DATA SECTION ->
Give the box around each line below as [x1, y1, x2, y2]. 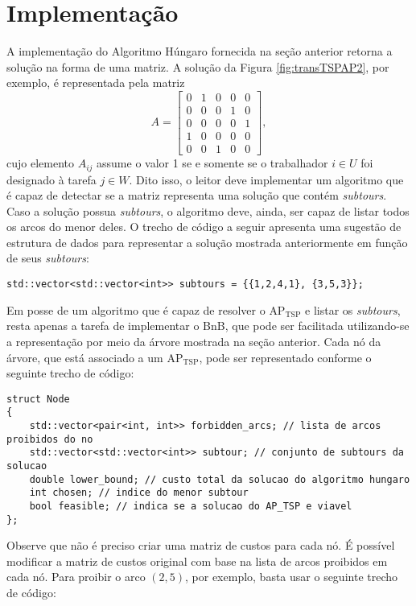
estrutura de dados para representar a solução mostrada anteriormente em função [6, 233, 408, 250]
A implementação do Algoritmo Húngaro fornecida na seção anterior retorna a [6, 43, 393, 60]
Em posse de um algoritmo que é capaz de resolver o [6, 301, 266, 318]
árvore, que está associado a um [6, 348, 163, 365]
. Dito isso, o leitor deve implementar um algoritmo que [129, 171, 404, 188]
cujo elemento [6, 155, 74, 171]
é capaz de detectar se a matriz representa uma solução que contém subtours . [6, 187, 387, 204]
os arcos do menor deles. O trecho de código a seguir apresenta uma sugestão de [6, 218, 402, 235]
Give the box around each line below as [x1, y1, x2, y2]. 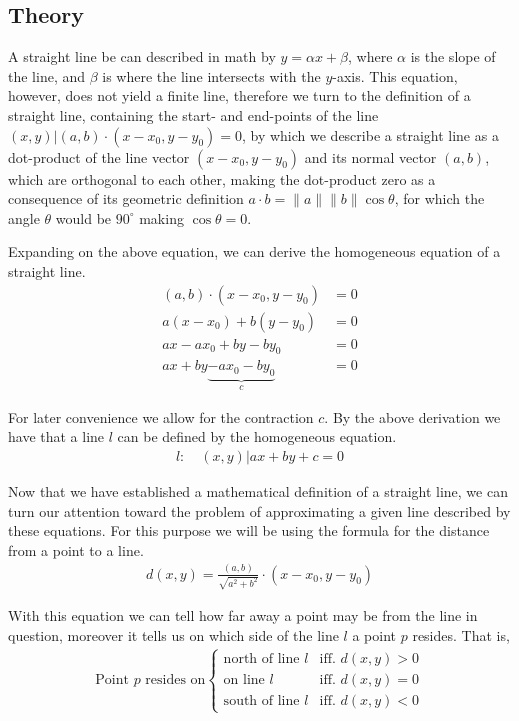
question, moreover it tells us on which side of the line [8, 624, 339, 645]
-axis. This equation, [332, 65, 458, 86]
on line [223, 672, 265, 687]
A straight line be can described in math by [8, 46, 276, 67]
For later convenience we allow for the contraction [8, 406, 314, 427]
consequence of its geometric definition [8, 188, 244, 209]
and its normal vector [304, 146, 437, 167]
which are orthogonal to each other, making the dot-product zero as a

WHAT YOU WILL DO -> Return the records above exactly as written. Do not include their images.

RESULT BELOW ->
Give the box around each line below as [x1, y1, x2, y2]. 
estrutura de dados para representar a solução mostrada anteriormente em função [6, 233, 408, 250]
A implementação do Algoritmo Húngaro fornecida na seção anterior retorna a [6, 43, 393, 60]
Em posse de um algoritmo que é capaz de resolver o [6, 301, 266, 318]
árvore, que está associado a um [6, 348, 163, 365]
. Dito isso, o leitor deve implementar um algoritmo que [129, 171, 404, 188]
cujo elemento [6, 155, 74, 171]
é capaz de detectar se a matriz representa uma solução que contém subtours . [6, 187, 387, 204]
os arcos do menor deles. O trecho de código a seguir apresenta uma sugestão de [6, 218, 402, 235]
Give the box around each line below as [x1, y1, x2, y2]. 
question, moreover it tells us on which side of the line [8, 624, 339, 645]
-axis. This equation, [332, 65, 458, 86]
on line [223, 672, 265, 687]
A straight line be can described in math by [8, 46, 276, 67]
For later convenience we allow for the contraction [8, 406, 314, 427]
consequence of its geometric definition [8, 188, 244, 209]
and its normal vector [304, 146, 437, 167]
which are orthogonal to each other, making the dot-product zero as a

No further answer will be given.